I suspect that Ashenden precisely stipulates the wired cases that you
exclude. If there is no differece, there is no need to make the
stipulation made by Ashenden.

 

[valtih1978]

In the case of

signal UResOfRes: (or_bits) bit_vector(1 to 4) := "0111";
begin
UResOfRes <= "1111";
-- UResOfRes <= "0011";

resolutions are not invoked even with single vector. I must to enable
the second driver in order to for the resolutions to start invoking. I
always call vsim with -nvopt.

 

[valtih1978]

Curiously,

signal UResOfRes: (or_bits) bit_vector(1 to 1) := "0";
begin
UResOfRes <= "1";
UResOfRes <= "0" after 2 ns;

Calls the resolution twice, with (0,0) and (0,1) at time 0 ns whereas
the same with init value := "0" in place of "1", calls the resolution
with (1,1) at time 0 and (0,1) at time 2 ns.

 

[valtih1978]

Ok, this helped me to figure out the logic. No resolution function is
called on the signal if there are no drivers. Otherwise, the resolution
function is called to initialize the signal where the signal initial
value is used as the initial driver value. This particularly means that
resolution function

function sum(integers: integer_array) return integer
result := 0
foreach I in integers, result += I

for the signal s3 : sum integer := 3 will initialize the signal to 6
instead of 3 if there are two drivers because we have two drivers and
each contributes 3, and to 3 if there is one driver or no drivers.

 

[Andy]

There is a difference between a null vector and "no value". No value would be an error since it violates the type check on the input parameter. Calling your driver_counter() function with a null vector is completely legal (but I doubt it happens as a resolution function). The function would return avalue of 0, because the result variable is initialized to 0, and never altered if the input argument is a null vector.

Why not null?

Because null is not a legal integer value.
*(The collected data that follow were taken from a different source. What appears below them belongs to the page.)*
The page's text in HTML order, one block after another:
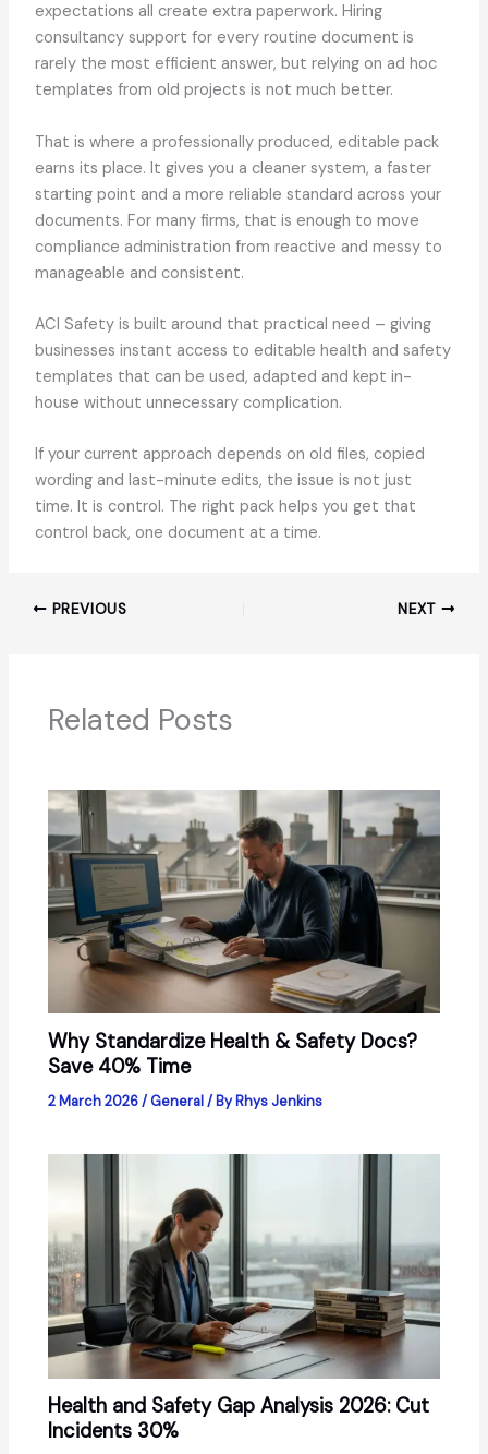
expectations all create extra paperwork. Hiring
consultancy support for every routine document is
rarely the most efficient answer, but relying on ad hoc
templates from old projects is not much better.
That is where a professionally produced, editable pack
earns its place. It gives you a cleaner system, a faster
starting point and a more reliable standard across your
documents. For many firms, that is enough to move
compliance administration from reactive and messy to
manageable and consistent.
ACI Safety is built around that practical need – giving
businesses instant access to editable health and safety
templates that can be used, adapted and kept in-
house without unnecessary complication.
If your current approach depends on old files, copied
wording and last-minute edits, the issue is not just
time. It is control. The right pack helps you get that
control back, one document at a time.
PREVIOUS NEXT
Related Posts
Why Standardize Health & Safety Docs?
Save 40% Time
2 March 2026/General/ ByRhys Jenkins
Health and Safety Gap Analysis 2026: Cut
Incidents 30%
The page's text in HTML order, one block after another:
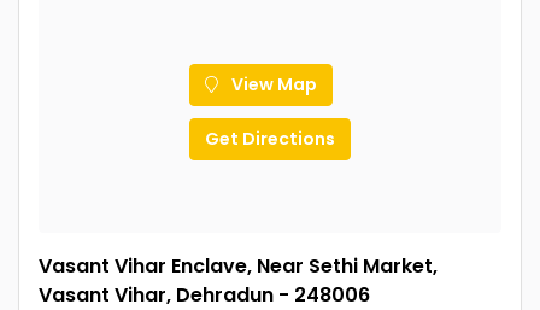
View Map
Get Directions
Vasant Vihar Enclave, Near Sethi Market,
Vasant Vihar, Dehradun - 248006
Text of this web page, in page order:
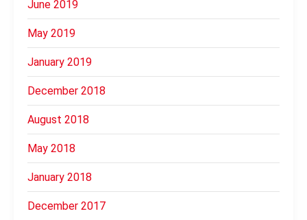
June 2019
May 2019
January 2019
December 2018
August 2018
May 2018
January 2018
December 2017
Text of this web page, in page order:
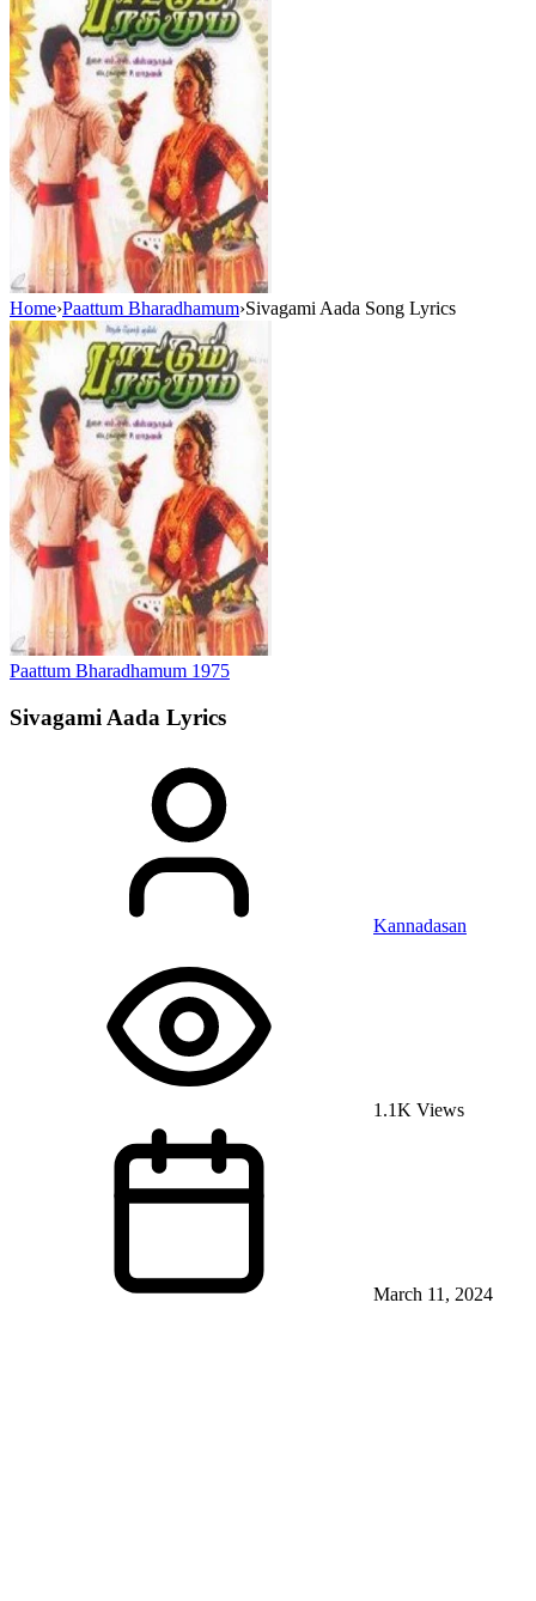
Home›Paattum Bharadhamum›Sivagami Aada Song Lyrics
Paattum Bharadhamum 1975
Sivagami Aada Lyrics
Kannadasan
1.1K Views
March 11, 2024
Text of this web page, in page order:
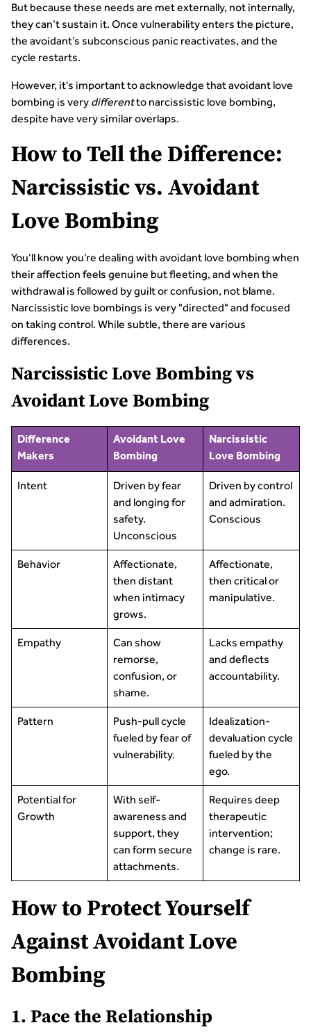
But because these needs are met externally, not internally,
they can’t sustain it. Once vulnerability enters the picture,
the avoidant’s subconscious panic reactivates, and the
cycle restarts.
However, it's important to acknowledge that avoidant love
bombing is very differentto narcissistic love bombing,
despite have very similar overlaps.
How to Tell the Difference:
Narcissistic vs. Avoidant
Love Bombing
You’ll know you’re dealing with avoidant love bombing when
their affection feels genuine but fleeting, and when the
withdrawal is followed by guilt or confusion, not blame.
Narcissistic love bombings is very "directed" and focused
on taking control. While subtle, there are various
differences.
Narcissistic Love Bombing vs
Avoidant Love Bombing
Difference
Makers
Avoidant Love
Bombing
Narcissistic
Love Bombing
Intent
Driven by fear
and longing for
safety.
Unconscious
Driven by control
and admiration.
Conscious
Behavior
Affectionate,
then distant
when intimacy
grows.
Affectionate,
then critical or
manipulative.
Empathy
Can show
remorse,
confusion, or
shame.
Lacks empathy
and deflects
accountability.
Pattern
Push-pull cycle
fueled by fear of
vulnerability.
Idealization-
devaluation cycle
fueled by the
ego.
Potential for
Growth
With self-
awareness and
support, they
can form secure
attachments.
Requires deep
therapeutic
intervention;
change is rare.
How to Protect Yourself
Against Avoidant Love
Bombing
1. Pace the Relationship
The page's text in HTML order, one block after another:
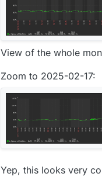
View of the whole
Zoom to 2025-02-17:
Yep, this looks very
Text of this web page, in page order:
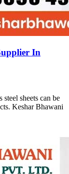
In
sheets can be
Keshar Bhawani
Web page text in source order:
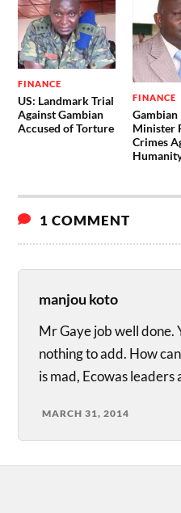
FINANCE
US: Landmark Trial
Against Gambian
Accused of Torture
FINANCE
Gambian
Minister
Crimes
1 COMMENT
manjou koto
Mr Gaye job well done.
nothing to add. How
is mad, Ecowas leaders
MARCH 31, 2014
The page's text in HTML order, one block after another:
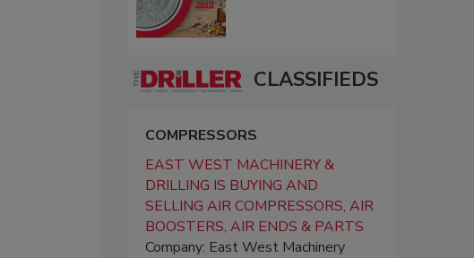
CLASSIFIEDS
COMPRESSORS
EAST WEST MACHINERY &
DRILLING IS BUYING AND
SELLING AIR COMPRESSORS, AIR
BOOSTERS, AIR ENDS & PARTS
Company: East West Machinery
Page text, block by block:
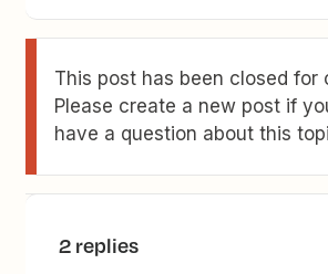
This post has been closed for
Please create a new post if
have a question about this
2 replies
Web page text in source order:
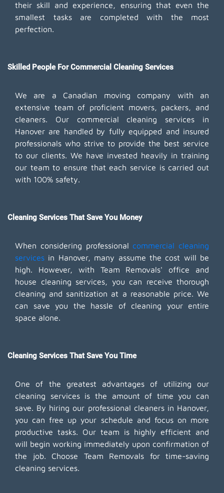
their skill and experience, ensuring that even the
smallest tasks are completed with the most
perfection.
Skilled People For Commercial Cleaning Services
We are a Canadian moving company with an
extensive team of proficient movers, packers, and
cleaners. Our commercial cleaning services in
Hanover are handled by fully equipped and insured
professionals who strive to provide the best service
to our clients. We have invested heavily in training
our team to ensure that each service is carried out
with 100% safety.
Cleaning Services That Save You Money
When considering professional commercial cleaning
services in Hanover, many assume the cost will be
high. However, with Team Removals' office and
house cleaning services, you can receive thorough
cleaning and sanitization at a reasonable price. We
can save you the hassle of cleaning your entire
space alone.
Cleaning Services That Save You Time
One of the greatest advantages of utilizing our
cleaning services is the amount of time you can
save. By hiring our professional cleaners in Hanover,
you can free up your schedule and focus on more
productive tasks. Our team is highly efficient and
will begin working immediately upon confirmation of
the job. Choose Team Removals for time-saving
cleaning services.
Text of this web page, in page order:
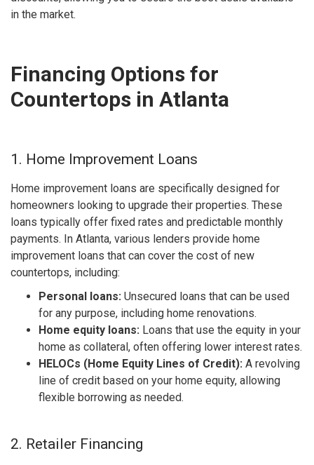
in the market.
Financing Options for
Countertops in Atlanta
1. Home Improvement Loans
Home improvement loans are specifically designed for
homeowners looking to upgrade their properties. These
loans typically offer fixed rates and predictable monthly
payments. In Atlanta, various lenders provide home
improvement loans that can cover the cost of new
countertops, including:
Personal loans: Unsecured loans that can be used
for any purpose, including home renovations.
Home equity loans: Loans that use the equity in your
home as collateral, often offering lower interest rates.
HELOCs (Home Equity Lines of Credit): A revolving
line of credit based on your home equity, allowing
flexible borrowing as needed.
2. Retailer Financing
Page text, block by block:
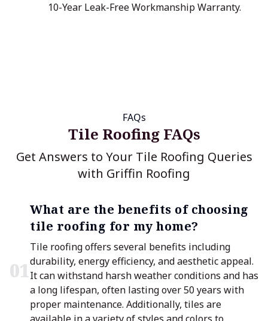
10-Year Leak-Free Workmanship Warranty.
FAQs
Tile Roofing FAQs
Get Answers to Your Tile Roofing Queries
with Griffin Roofing
01
What are the benefits of choosing
tile roofing for my home?
Tile roofing offers several benefits including
durability, energy efficiency, and aesthetic appeal.
It can withstand harsh weather conditions and has
a long lifespan, often lasting over 50 years with
proper maintenance. Additionally, tiles are
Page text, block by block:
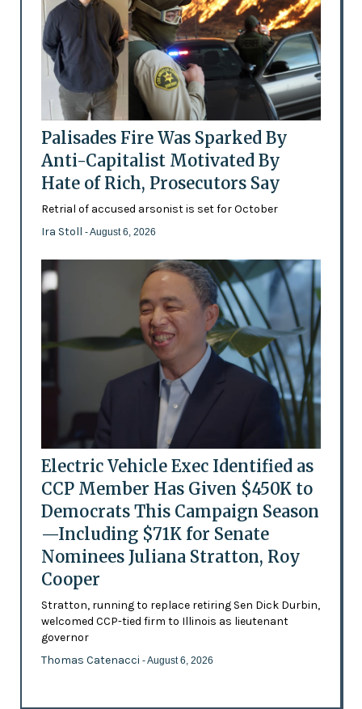
Palisades Fire Was Sparked By
Anti-Capitalist Motivated By
Hate of Rich, Prosecutors Say
Retrial of accused arsonist is set for October
Ira Stoll - August 6, 2026
Electric Vehicle Exec Identified as
CCP Member Has Given $450K to
Democrats This Campaign Season
—Including $71K for Senate
Nominees Juliana Stratton, Roy
Cooper
Stratton, running to replace retiring Sen Dick Durbin,
welcomed CCP-tied firm to Illinois as lieutenant
governor
Thomas Catenacci - August 6, 2026
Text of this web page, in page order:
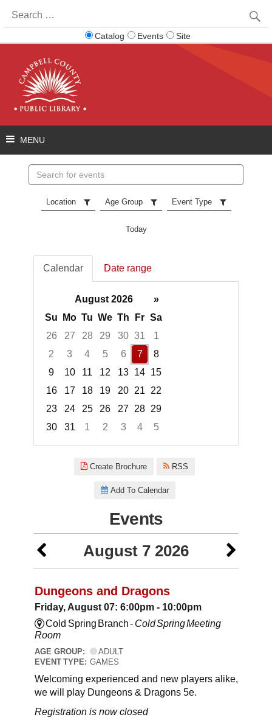
for:
Catalog Events Site
events
Location Age Group Event Type
Today
Calendar Date range
August 2026
»
Su
Mo Tu We Th Fr Sa
26
27 28 29 30 31
1
2
3 4 5 6 7
8
9
10 11 12 13 14 15
16
17 18 19 20 21
22
23
24 25 26 27 28 29
30
31 1 2 3 4
5
Create Brochure RSS
Add To Calendar
Events
August 7 2026
Dungeons and Dragons
Friday, August 07: 6:00pm - 10:00pm
Cold Spring Branch - Cold Spring Meeting
Room
AGE GROUP:
ADULT
EVENT TYPE: GAMES
Welcoming experienced and new players alike,
we will play Dungeons & Dragons 5e.
Registration is now closed
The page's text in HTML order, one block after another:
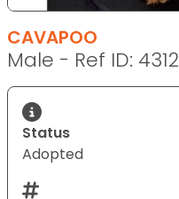
CAVAPOO
Male - Ref ID: 4312
Status
Adopted
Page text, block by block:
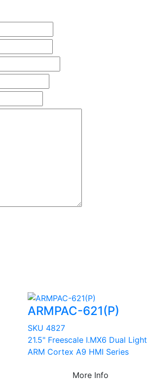
ARMPAC-621(P)
SKU 4827
21.5" Freescale I.MX6 Dual Light
ARM Cortex A9 HMI Series
More Info
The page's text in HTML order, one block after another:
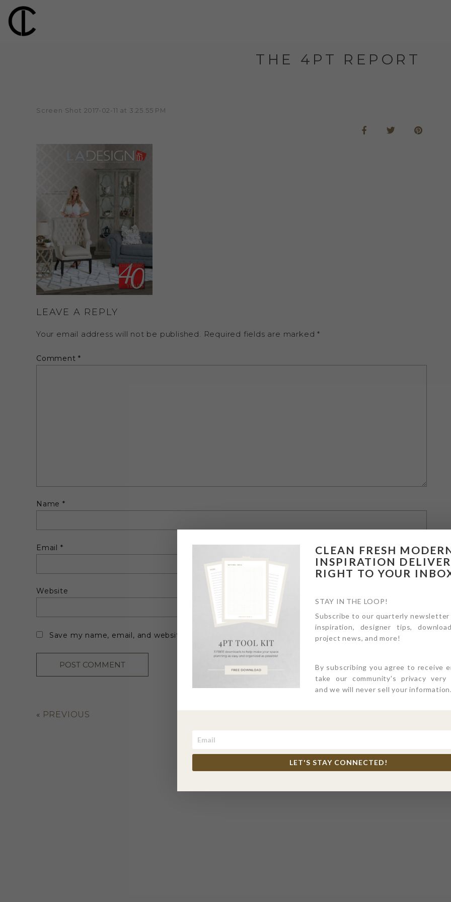
THE 4PT REPORT
Screen Shot 2017-02-11 at 3.25.55 PM
LEAVE A REPLY
Your email address will not be published. Required fields are marked*
Comment*
Name *
Email *
Website
Save my name, email, and website in this browser for the next time I comment.
« PREVIOUS
CLEAN FRESH
INSPIRATION
RIGHT TO YOUR
STAY IN THE LOOP!
Subscribe to our quarterly
inspiration, designer tips,
project news, and more!
By subscribing you agree to receive
take our community's privacy very
and we will never sell your information.
LET'S STAY CONNECTED!
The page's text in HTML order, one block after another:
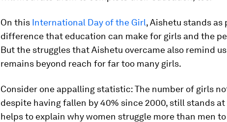
On this International Day of the Girl, Aishetu stands as
difference that education can make for girls and the
But the struggles that Aishetu overcame also remind
remains beyond reach for far too many girls.
Consider one appalling statistic: The number of girls
despite having fallen by 40% since 2000, still stands at
helps to explain why women struggle more than men
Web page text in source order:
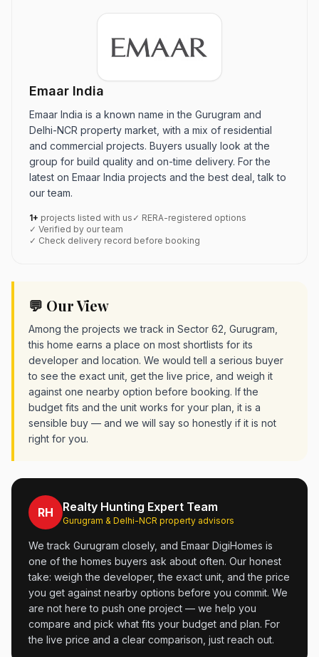
Emaar India
Emaar India is a known name in the Gurugram and
Delhi-NCR property market, with a mix of residential
and commercial projects. Buyers usually look at the
group for build quality and on-time delivery. For the
latest on Emaar India projects and the best deal, talk to
our team.
1+ projects listed with us ✓ RERA-registered options
✓ Verified by our team
✓ Check delivery record before booking
💬 Our View
Among the projects we track in Sector 62, Gurugram,
this home earns a place on most shortlists for its
developer and location. We would tell a serious buyer
to see the exact unit, get the live price, and weigh it
against one nearby option before booking. If the
budget fits and the unit works for your plan, it is a
sensible buy — and we will say so honestly if it is not
right for you.
RH Realty Hunting Expert Team
Gurugram & Delhi-NCR property advisors
We track Gurugram closely, and Emaar DigiHomes is
one of the homes buyers ask about often. Our honest
take: weigh the developer, the exact unit, and the price
you get against nearby options before you commit. We
are not here to push one project — we help you
compare and pick what fits your budget and plan. For
the live price and a clear comparison, just reach out.

But why the second call of the resolution function?

Because the transaction from the concurrent assignment statement happens attime 0 plus 1 delta, whereas the initialization call happens at 0+0.

I suspect that Ashenden precisely stipulates the wired cases that you

exclude.

Semantics: "stipulate" = "explicitly state". Ashenden did not explicitly state the wierd cases. Perhaps he had them in mind, since they are one of the few ways his case could be demonstrated.

Andy

 

[Andy]

...will initialize the signal to 6 instead of 3 if there are two drivers because we have two drivers and each contributes 3, and to 3 if there is one driver or no drivers.

Did you test this, or is this what you expect will happen?

I believe you are correct, but I have not tried it.

Thanks for the info.

Andy

 

[valtih1978]

This is how Modelsim behaves and it seems reasonable to me.

 

[Paul Uiterlinden]

--- begin code ---

architecture ARCH of TOP is

type int_vector is array (integer range<>) of integer;
function driver_counter( values : int_vector ) return integer is
variable result : integer := 0;
variable l: line;
begin
for index in values'range loop
if values(index) /= 0 then
result := result + 1;
write (l, integer'image(values(index)) & ",");
end if;
end loop;
report l.all & " count resolved => " & integer'image(result);
return result;
end function;

When using access types (which "line" is), one always must be careful not to
create a memory leak. The above code contains a memory leak. A string is
allocated by calling "write". The return from the function where the
allocation took place results in loss of the "pointer" (l) to the string.
The memory used by the sting is not freed, there is no automatic garbage
collection in VHDL.

The solution is to place a deallocate statement between the report and
return statement:

deallocate(l);

Even if the procedure writeline was used (instead of report), deallocate
would be necessary. The writeline procedure leaves l pointing to an empty
string. Even an empty string uses a non-zero amount of memory.